Establishing a proper development setup is essential to an efficient workflow. This is as important to Data Scientists as it is to Web or App developers. The preferred environment usually evolves over time and there are many different ways to approach this process. This is mine.
First, My Development Languages
I primarily work with Python and R, with a side of light HTML, JS and other web-based tinkering. I’m a fan of open source software and I’m appreciative of the work that goes into establishing a robust development community that supports the packages I use daily. I believe software development tools should made freely and easily available to as many people as possible.
The Operating System
While have used every common OS from Linux to ChromeOS to Mac OS, my current preference is Windows 10 on my laptop. When it comes to the breadth features required in the UI all business and tasks, it suits my needs best at the moment. While I have tried various Linux distros and Chromebooks, none of them quite stack up against the full suite of offering provided by Windows or Mac.
Having committed to Windows as my primary OS after having used Mac for several years, the one thing I missed was the built-in Unix-like terminal. This is extremely useful for basic needs like using ssh, git, and pip/npm package management. Yes, I know the Windows terminal can do all of the same basic tasks but I was more familiar with the Linux commands. So I would sometimes resort to running a full virtual machine or docker image inside of windows for development-related tasks. This however can be cumbersome to use seamlessly. Enter “bash on Windows”! This beta feature was later more formally renamed the Windows Subsystem for Linux (WSL).
Windows Subsystem for Linux
This wonderful little addition by Microsoft is one of the most underrated features to be developed by the Windows team in recent years. As of Windows 10 Fall Creators Update the WSL moved from beta to be a fully supported feature. They’ve also made it easier to install directly from the Microsoft store. Unlike the beta versions, this makes it easy to get started easily.

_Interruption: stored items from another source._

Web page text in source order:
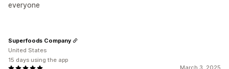
everyone
Superfoods Company
United States
15 days using the app
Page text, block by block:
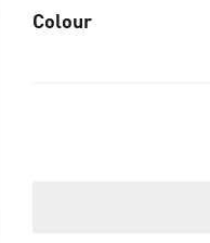
Colour
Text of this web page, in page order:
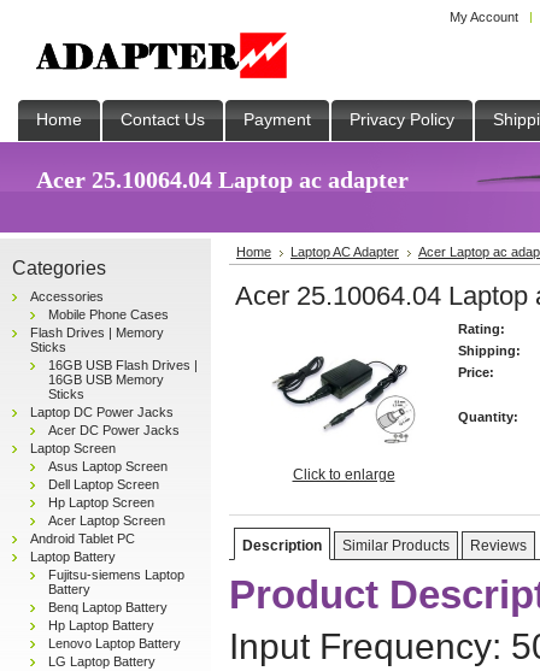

So, why do this? One major benefit is that the WSL runs a lightweight version of the standard linux distro without requiring a full virtualization environment like HyperV, VMware, or VirtualBox. This greatly simplifies setup and minimized resources required from the host computer. There is no GUI and that’s by design. For users like me who simply want a Linux command shell within Windows, it works very well.
Visual Studio Code might be the best all-around modern IDE. It is based on the GitHub Atom editor and the Electron framework. It is currently by far my favorite editor. There is a rich community-supported extension offering, integrated git and debugging support and it’s a multi-platform open source project.

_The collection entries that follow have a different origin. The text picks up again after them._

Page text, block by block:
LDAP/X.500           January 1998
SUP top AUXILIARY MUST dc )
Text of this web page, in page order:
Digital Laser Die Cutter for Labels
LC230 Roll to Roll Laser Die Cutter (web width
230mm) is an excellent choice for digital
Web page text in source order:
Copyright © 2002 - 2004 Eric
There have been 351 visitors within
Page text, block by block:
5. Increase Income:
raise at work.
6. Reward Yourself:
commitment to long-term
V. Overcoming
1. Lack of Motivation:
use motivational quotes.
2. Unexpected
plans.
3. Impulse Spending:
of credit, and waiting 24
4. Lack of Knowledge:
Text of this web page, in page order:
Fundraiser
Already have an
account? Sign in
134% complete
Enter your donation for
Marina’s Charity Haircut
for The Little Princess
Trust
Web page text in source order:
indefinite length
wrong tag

Cool, so what about R development? Well, I have done some light work on .R and .Rmd within VS Code. However, I find that I still revert back to RStudio some of the time. This may change over time as I continue to learn R but for now RStudio is still seems easiest to work with.
Notebook Editors for Data Science
Tools like Jupyter Notebook or R Markdown are increasingly important for Data Science work. They make it easy to control and document the execution of code for clear, reproducible work. They also provide a simple way to visualize results and present analysis in shareable format.
Workflow Best Practices
It is important to produce well-documented and reproducible work as a data scientist. Spending time on your project objectives and documentation will always pay future dividends regardless of your level of expertise. Also, make README files, web reference links and screenshots a priority. Try different projects and get tips from code posted by others. Share your code publicly on Github, write blog articles or Gist pages, and contribute to forum posts. While it may not seem significant in the sea of available resources out there, it might be the thing somebody needs to fix an issue they encounter or learn something new when just starting out.
Whether you are a student just getting started in simple statistical analytics or a post doc working on a large-scale machine learning project, your development workflow might be the key to maintaining your sanity as you go along.